Investors, meanwhile, seem satisfied. Facebook shares ended the day up 2.2%, and then popped another 2% in after-hours trading.
Look beyond the numbers, though, and Facebook’s close to 2016 was anything but normal. The company became exhibit A in a global crisis over “fake news” and loss of trust in institutions. Facebook was accused of spreading hoaxes and misinformation that helped get US president Donald Trump elected, and of worsening political polarization by immersing users in content that they already agreed with.
On the business side, Facebook disclosed a litany of errors in its metrics. In November, the company revealed bugs and reporting errors in four products: “page insights” (analytics for managers of Facebook pages), its video platform, instant articles, and “analytics for apps” (what it sounds like). In early December, Facebook admitted to problems in how it measured engagement with live videos, links to external sites. A week later it revealed a separate issue with counting mobile traffic from iPhone users to instant articles.
Fast-forward to the present and Facebook’s mission of ”connecting the world” is suddenly at odds with the aims of the US president, who has closed America’s borders to refugees and visitors from seven majority-Muslim countries, and drafted an executive order that would upend visa programs used by technology companies to hire tens of thousands of foreign workers every year.
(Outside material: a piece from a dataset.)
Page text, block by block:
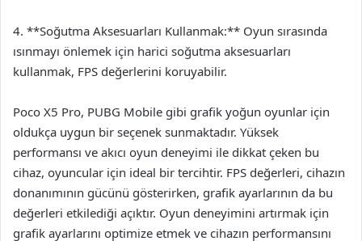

The vision Zuckerberg outlined in his founder’s letter five years ago today—better flow of information, more voices heard, honesty and transparency in political dialogue, increased accountability for elected officials—feels further, not closer.
Such considerations are hardly insignificant, but they’re also not things investors tend to worry about, or quarterly earnings to reflect. Trump’s actions on immigration—which prompted extreme backlash in Silicon Valley—came up only when an analyst asked how the changes might affect Facebook’s hiring outlook. (Answer: the company is “optimistic” about talent pools in Seattle, London, New York, Boston, and Tel Aviv.) Facebook’s metrics errors were brought up briefly by COO Sheryl Sandberg, and then just as quickly brushed aside. Filter bubbles and fake news garnered a single mention.
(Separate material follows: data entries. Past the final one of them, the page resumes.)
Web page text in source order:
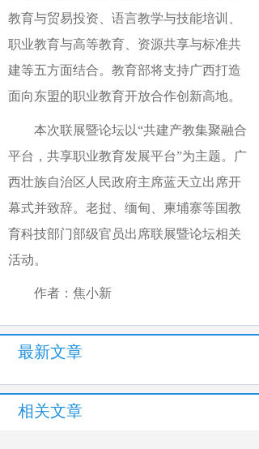
教育与贸易投资、语言教学与技能培训、
职业教育与高等教育、资源共享与标准共
建等五方面结合。教育部将支持广西打造
面向东盟的职业教育开放合作创新高地。
本次联展暨论坛以“共建产教集聚融合
平台，共享职业教育发展平台”为主题。广
西壮族自治区人民政府主席蓝天立出席开
幕式并致辞。老挝、缅甸、柬埔寨等国教
育科技部门部级官员出席联展暨论坛相关
活动。
作者：焦小新
最新文章
相关文章

What did Facebook talk about? The video “megatrend,” live selfie masks, milestones on Instagram, and 50 billion daily messages on WhatsApp. Its ever-growing Facebook “community.”
No, the fourth quarter wasn’t business-as-usual. Its events irked Facebook users, sparked dissent among Facebook employees, and cast a shadow on Facebook’s brand. But where things really matter—on Facebook’s bottom line—there was no visible effect. As the stakes rise in 2017, it will be interesting to see whether that lasts.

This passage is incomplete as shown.